A team of scientists led by Professor Lu Pengfei from SLST has unexpectedly identified that the traditional tight junction protein Occludin does not act as a barrier in epithelial tissue as expected. Instead, Occludin plays a vital role in the regulation of extremely basic and important protein production and secretion. On February 13th, 2020, the work from Lu's lab was published online as a research article entitled “Occludin Protects Secretory Cells from ER Stress by Facilitating SNARE-Dependent Apical Protein Exocytosis” in PNAS.
Protein secretion is one of the most basic biological processes in cells. Proteins including hormones and enzymes, which are secreted to the extracellular environment through the endoplasmic reticulum (ER) and Golgi apparatus, participate in many physiological processes and are very important for intercellular communication. However, it remains unclear how some professionally secretory cells, such as hair cells in the ear and chief cells in the stomach, accelerate the secretion of proteins to avoid excessive accumulation of intracellular proteins.

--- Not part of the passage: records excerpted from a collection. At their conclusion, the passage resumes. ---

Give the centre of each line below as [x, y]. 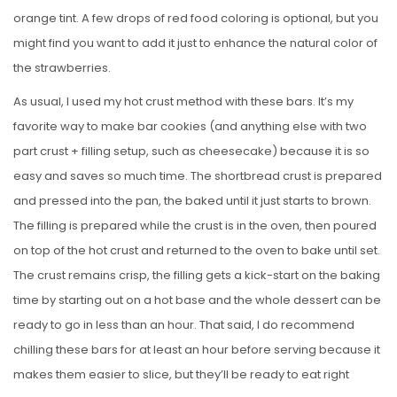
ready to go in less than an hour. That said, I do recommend [184, 325]
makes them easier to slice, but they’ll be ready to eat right [181, 375]
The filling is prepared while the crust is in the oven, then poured [195, 226]
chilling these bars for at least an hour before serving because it [197, 350]
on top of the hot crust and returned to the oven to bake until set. [197, 251]
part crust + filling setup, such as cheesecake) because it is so [191, 152]
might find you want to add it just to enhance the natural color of [195, 43]
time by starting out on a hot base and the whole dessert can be [197, 300]
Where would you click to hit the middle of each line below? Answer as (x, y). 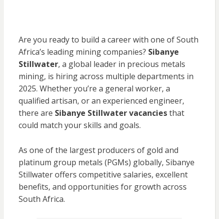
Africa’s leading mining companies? (83, 52)
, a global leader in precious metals (121, 64)
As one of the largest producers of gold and (98, 150)
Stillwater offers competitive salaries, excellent (103, 175)
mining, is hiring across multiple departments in (106, 77)
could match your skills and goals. (79, 125)
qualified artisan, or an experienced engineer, (101, 101)
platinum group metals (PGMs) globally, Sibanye (106, 163)
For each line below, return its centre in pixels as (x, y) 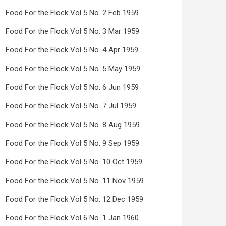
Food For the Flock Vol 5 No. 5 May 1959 (73, 69)
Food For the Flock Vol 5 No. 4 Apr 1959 (72, 50)
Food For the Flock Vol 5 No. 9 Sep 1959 (72, 143)
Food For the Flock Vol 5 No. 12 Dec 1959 (74, 199)
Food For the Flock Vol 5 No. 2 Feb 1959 (72, 13)
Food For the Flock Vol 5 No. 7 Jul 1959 (71, 106)
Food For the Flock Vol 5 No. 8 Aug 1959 (73, 125)
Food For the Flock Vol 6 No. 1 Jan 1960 (72, 218)
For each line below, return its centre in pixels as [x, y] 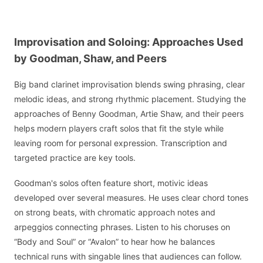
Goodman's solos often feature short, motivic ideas [111, 183]
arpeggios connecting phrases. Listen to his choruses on [122, 227]
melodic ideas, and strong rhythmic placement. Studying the [130, 99]
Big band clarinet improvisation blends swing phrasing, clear [129, 85]
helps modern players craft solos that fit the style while [119, 129]
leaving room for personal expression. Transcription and [121, 143]
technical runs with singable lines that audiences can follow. [128, 256]
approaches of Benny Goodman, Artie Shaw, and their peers [129, 114]
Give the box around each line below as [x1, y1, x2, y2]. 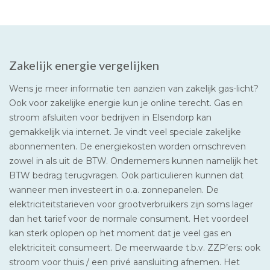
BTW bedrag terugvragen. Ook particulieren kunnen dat [9, 169, 243, 181]
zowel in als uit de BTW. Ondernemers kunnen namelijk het [9, 155, 258, 166]
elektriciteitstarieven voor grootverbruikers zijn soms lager [9, 198, 253, 210]
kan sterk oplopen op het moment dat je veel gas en [9, 227, 231, 239]
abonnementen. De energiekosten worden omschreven [9, 140, 246, 152]
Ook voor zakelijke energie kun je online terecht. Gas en [9, 97, 243, 108]
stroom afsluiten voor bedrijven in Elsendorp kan [9, 111, 212, 123]
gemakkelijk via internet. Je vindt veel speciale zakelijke [9, 126, 241, 137]
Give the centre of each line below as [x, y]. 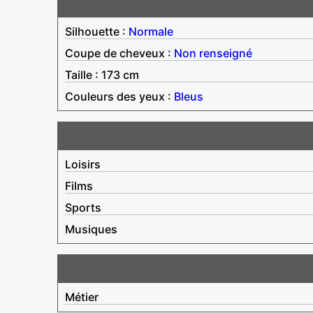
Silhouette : [97, 31]
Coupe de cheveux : [119, 53]
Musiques [91, 229]
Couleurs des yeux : [119, 96]
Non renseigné [213, 53]
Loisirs [83, 164]
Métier [82, 297]
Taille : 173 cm [102, 74]
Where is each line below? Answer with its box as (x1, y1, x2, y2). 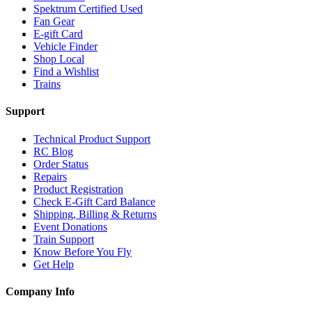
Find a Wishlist (33, 65, 99, 77)
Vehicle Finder (33, 40, 97, 52)
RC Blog (33, 145, 73, 157)
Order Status (33, 157, 88, 170)
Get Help (33, 258, 74, 270)
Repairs (33, 170, 67, 182)
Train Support (33, 233, 94, 245)
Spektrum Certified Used (33, 3, 143, 15)
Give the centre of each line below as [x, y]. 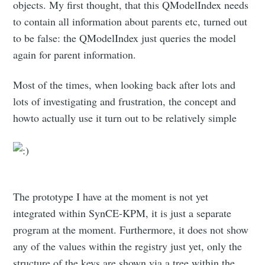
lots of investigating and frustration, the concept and [125, 101]
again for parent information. [75, 54]
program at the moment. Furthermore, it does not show [131, 229]
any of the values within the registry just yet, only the [128, 246]
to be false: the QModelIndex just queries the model [125, 38]
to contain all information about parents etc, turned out [130, 21]
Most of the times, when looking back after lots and [125, 84]
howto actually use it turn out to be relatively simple [125, 117]
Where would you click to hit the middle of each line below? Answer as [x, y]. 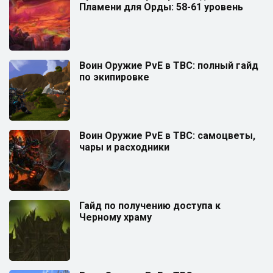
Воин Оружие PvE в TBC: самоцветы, [167, 135]
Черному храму [115, 217]
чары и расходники [124, 147]
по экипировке [114, 77]
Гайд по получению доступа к [150, 205]
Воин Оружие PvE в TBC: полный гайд [169, 65]
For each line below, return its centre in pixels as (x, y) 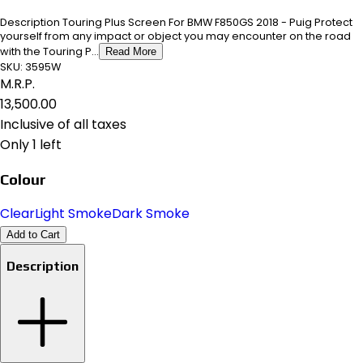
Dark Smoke (151, 213)
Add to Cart (33, 234)
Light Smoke (73, 213)
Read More (131, 52)
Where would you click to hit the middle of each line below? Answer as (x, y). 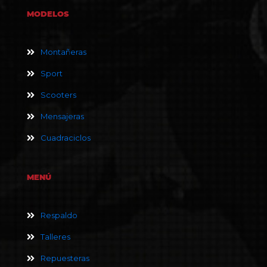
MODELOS (48, 14)
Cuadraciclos (66, 138)
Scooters (58, 95)
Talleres (55, 237)
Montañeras (63, 52)
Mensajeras (62, 117)
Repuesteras (65, 258)
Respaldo (59, 215)
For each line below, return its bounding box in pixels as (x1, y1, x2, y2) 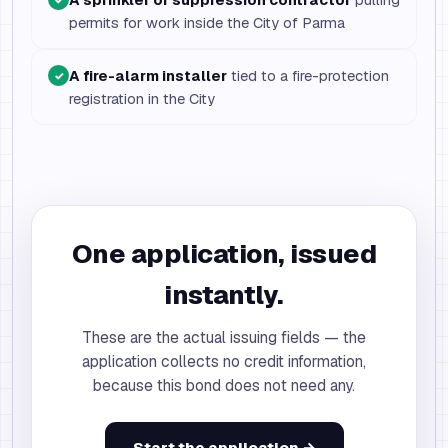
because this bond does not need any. (93, 375, 355, 396)
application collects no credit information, (82, 351, 366, 372)
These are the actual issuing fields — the (82, 327, 366, 348)
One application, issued (71, 237, 377, 271)
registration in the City (69, 89, 215, 108)
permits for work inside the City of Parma (69, 13, 345, 32)
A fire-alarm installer (69, 66, 227, 85)
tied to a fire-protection (227, 66, 389, 85)
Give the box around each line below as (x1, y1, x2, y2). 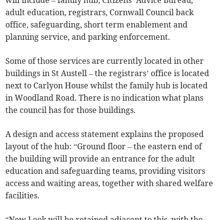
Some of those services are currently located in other (5, 56, 204, 66)
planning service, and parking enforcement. (5, 32, 170, 42)
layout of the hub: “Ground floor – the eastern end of (5, 141, 202, 152)
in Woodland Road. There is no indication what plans (5, 93, 204, 103)
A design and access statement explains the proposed (5, 129, 204, 139)
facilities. (5, 191, 40, 201)
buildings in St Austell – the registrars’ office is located (5, 68, 210, 79)
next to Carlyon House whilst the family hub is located (5, 81, 208, 91)
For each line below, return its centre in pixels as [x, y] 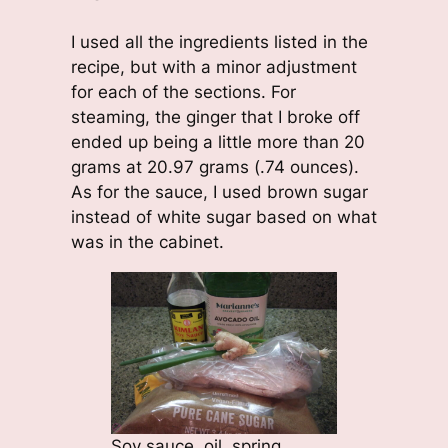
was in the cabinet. [147, 242]
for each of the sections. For [183, 92]
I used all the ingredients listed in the [219, 42]
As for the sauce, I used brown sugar [219, 192]
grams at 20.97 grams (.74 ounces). [214, 167]
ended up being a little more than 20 [217, 142]
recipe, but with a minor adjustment [213, 67]
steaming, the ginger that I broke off [215, 117]
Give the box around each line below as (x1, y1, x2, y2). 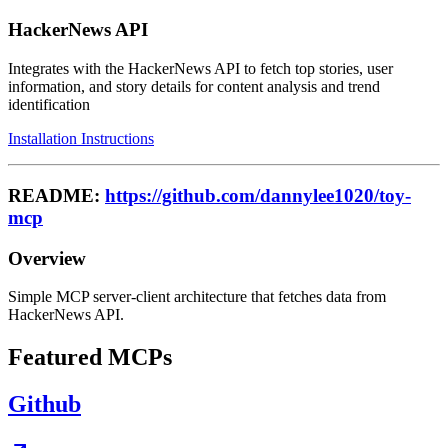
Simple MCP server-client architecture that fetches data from (8, 288, 386, 306)
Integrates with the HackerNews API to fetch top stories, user (8, 60, 393, 78)
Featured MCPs (8, 344, 172, 371)
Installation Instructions (8, 130, 154, 148)
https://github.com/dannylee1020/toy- (105, 184, 411, 206)
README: (8, 184, 105, 206)
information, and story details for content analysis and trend (8, 78, 380, 96)
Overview (8, 247, 86, 269)
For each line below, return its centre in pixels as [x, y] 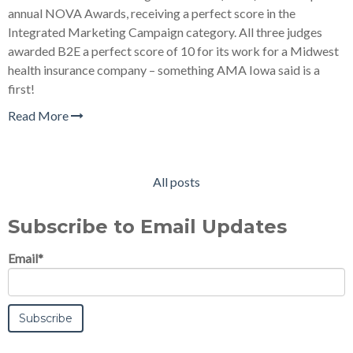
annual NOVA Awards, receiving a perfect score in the [152, 13]
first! [22, 89]
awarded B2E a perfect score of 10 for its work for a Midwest [173, 51]
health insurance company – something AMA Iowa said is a [164, 70]
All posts [176, 182]
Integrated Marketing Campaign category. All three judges [165, 32]
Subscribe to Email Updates [147, 227]
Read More [39, 116]
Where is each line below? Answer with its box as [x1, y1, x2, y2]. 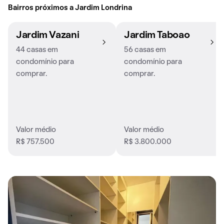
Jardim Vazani [16, 31, 79, 40]
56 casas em [124, 46, 166, 54]
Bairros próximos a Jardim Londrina [8, 4, 132, 12]
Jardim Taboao [124, 31, 190, 40]
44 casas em [16, 46, 58, 54]
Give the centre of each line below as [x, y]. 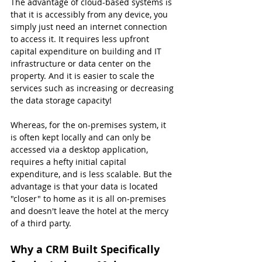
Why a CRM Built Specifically [87, 250]
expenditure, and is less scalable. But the [92, 174]
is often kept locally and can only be [82, 137]
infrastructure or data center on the [82, 64]
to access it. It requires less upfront [81, 39]
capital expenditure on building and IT [87, 51]
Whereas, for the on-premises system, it [89, 125]
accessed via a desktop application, [80, 150]
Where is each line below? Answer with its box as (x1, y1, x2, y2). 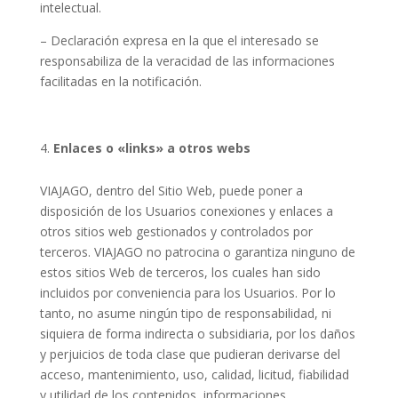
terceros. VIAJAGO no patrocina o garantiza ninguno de (39, 243, 355, 260)
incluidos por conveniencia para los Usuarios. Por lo (39, 284, 336, 301)
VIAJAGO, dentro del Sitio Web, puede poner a (39, 182, 303, 199)
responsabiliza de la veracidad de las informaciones (39, 52, 335, 69)
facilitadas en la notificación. (39, 73, 202, 90)
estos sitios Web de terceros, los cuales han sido (39, 264, 321, 281)
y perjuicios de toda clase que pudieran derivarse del (39, 346, 340, 362)
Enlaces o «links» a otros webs (52, 139, 251, 156)
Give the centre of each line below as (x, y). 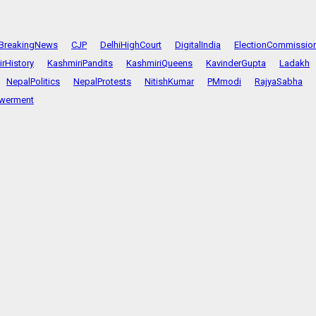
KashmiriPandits (80, 63)
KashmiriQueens (159, 63)
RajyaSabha (279, 81)
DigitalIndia (198, 44)
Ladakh (294, 63)
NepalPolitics (33, 81)
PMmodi (224, 81)
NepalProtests (102, 81)
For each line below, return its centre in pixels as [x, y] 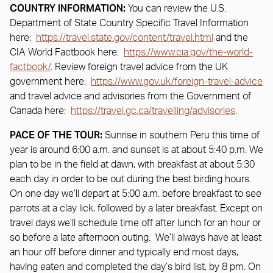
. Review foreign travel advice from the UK [139, 67]
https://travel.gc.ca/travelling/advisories [153, 111]
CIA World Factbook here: [67, 52]
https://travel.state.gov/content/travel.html [125, 37]
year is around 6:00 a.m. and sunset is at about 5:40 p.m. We [136, 150]
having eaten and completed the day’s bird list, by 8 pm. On [135, 267]
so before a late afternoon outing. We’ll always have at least [136, 237]
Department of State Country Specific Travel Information [129, 23]
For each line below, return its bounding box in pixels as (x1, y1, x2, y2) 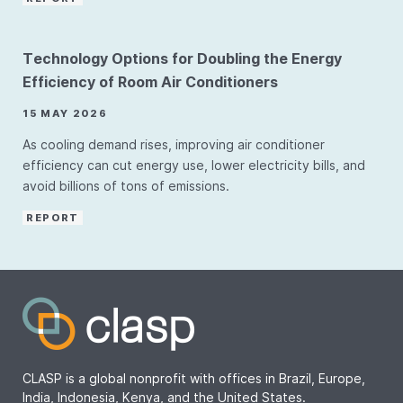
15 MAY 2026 (22, 107, 108, 120)
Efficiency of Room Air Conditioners (22, 73, 278, 91)
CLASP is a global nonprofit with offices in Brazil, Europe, (22, 371, 365, 386)
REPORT (26, 211, 79, 224)
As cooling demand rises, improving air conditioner (22, 137, 325, 152)
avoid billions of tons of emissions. (22, 178, 229, 193)
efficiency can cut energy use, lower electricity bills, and (22, 157, 365, 173)
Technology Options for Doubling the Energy (22, 49, 342, 67)

Lu's group found that the Occludin knockout female mice are not able to suckle pups due to the decline of milk production. Unexpectedly, Occludin null mammary glands show intact tight junction function and normal epithelial morphogenesis, cell differentiation, and tissue polarity, suggesting that Occludin is not required for these processes. Using single-cell transcriptomics, the team identified milk-producing cells (MPCs) and found they were progressively more prone to ER stress as protein production increased exponentially during late pregnancy and lactation. Importantly, Occludin loss in MPCs results in greatly heightened ER stress. This, in turn, leads to increased apoptosis and acute shutdown of protein expression, ultimately leading to lactation failure in the mutant mice. Furthermore, Occludin is localized on the secretory vesicles and interacts with the SNARE (Soluble Nethylmaleimide-sensitive factor Attachment Protein Receptor) proteins which are essential regulators of protein secretion, suggesting that Occludin improves the secretion efficiency of protein through interaction with SNARE proteins, thereby ensuring the production of postpartum milk protein. This work not only opens a new door for understanding the process of protein production, transportation and secretion, but also provides the theoretical evidence and the therapeutic target of various diseases caused by the absence of Occludin, such as hearing loss and infertility.
Professor Lu Pengfei is the corresponding author of this study. This work was supported by grants from the Ministry of Science and Technology of China, National Science Foundation of China, and startup funds from ShanghaiTech University.
The process of intracellular protein secretion. In wild-type cells, Occludin can promote rapid and effective secretion after a large amount of proteins is expressed. However, in mutant cells, proteins cannot be secreted in time, resulting in various defects including inability to produce milk and infertility.